It is appreciated that any suitable method may be employed for stair-climbing detection, including but not limited to performing all or any subset of the following operations, suitably ordered e.g. as follows:

    • a. Collect accelerometer data from plural e.g. 100 users climbing stairs, and from a similar number of users performing N other activities.
    • b Produce the repetitive pattern representation e.g. as described in co-owned US 2023/0137198 at inter alia.
    • c. train a classifier—e.g. three cyclic convolutional layers as described in co-owned, published US 2023/0137198 and a dense layer with a softmax activation with the size of N+1 at the end for each activity and typically one more for an unknown activity i.e. activity other than the known N+1 activities. The output which may be generated by the classifier is the estimated probability that each activity is the measured activity, or the estimated probability that certain accelerometer outputs were measured, while the user bearing the accelerometer was engaged in activity 1 vs. activity 2 vs . . . activity n vs. activity n+1.

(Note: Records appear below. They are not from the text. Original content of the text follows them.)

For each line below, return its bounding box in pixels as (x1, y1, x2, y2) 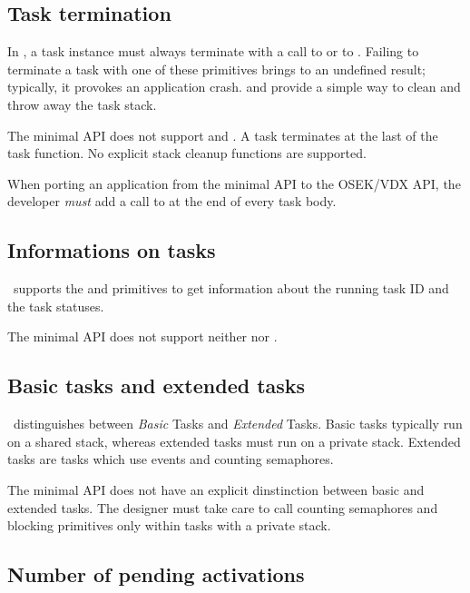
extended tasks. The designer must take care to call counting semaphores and (7, 498, 438, 517)
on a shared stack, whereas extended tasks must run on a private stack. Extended (7, 431, 461, 450)
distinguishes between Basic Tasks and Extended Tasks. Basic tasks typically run (13, 414, 463, 433)
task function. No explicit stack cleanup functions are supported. (7, 143, 367, 163)
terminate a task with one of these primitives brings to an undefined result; (7, 59, 426, 78)
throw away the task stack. (7, 94, 157, 114)
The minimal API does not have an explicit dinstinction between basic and (7, 479, 425, 499)
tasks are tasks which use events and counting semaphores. (7, 450, 334, 469)

This classifier is useful to detect activities: for example, given four classes a b c d and the probabilities, the classifier answers “activity=d” each time the highest of the four probabilities is, say, the probability associated with class D. Typically, after softmax, it turns out that results include one cell/index closer to 1 and the others are almost 0, thus if results are very close to one another, e.g., four probabilities each one close to 25%, then typically the classifier answers that the activity is unknown, which may be in addition to the cell specified for the “unknown” category.


Stair-climbing detection may or may not be defined as an ML task, in the system herein.


It is appreciated that analysis of stair-climbing (say) may differ from analysis of another activity e.g. walking (even up a hill).


Gait analysis may proceed according to clinical standards. Stair-climbing analysis may be different (e.g. stride length is not applicable for stairs) but may have some resemblances e.g. cadence, and cadence variability may be measured both for stair-climbing and for walking. Stair patterns (like step-to) may be unique to stair-climbing e.g. when a user climbs one stair with one leg, then brings the other leg up to the same stair.


It is appreciated that terminology such as “mandatory”, “required”, “need” and “must” refer to implementation choices made within the context of a particular implementation or application described herewithin for clarity, and are not intended to be limiting, since, in an alternative implementation, the same elements might be defined as not mandatory and not required, or might even be eliminated altogether.


Components described herein as software may, alternatively, be implemented wholly or partly in hardware and/or firmware, if desired, using conventional techniques, and vice-versa. Each module or component or processor may be centralized in a single physical location or physical device or distributed over several physical locations or physical devices.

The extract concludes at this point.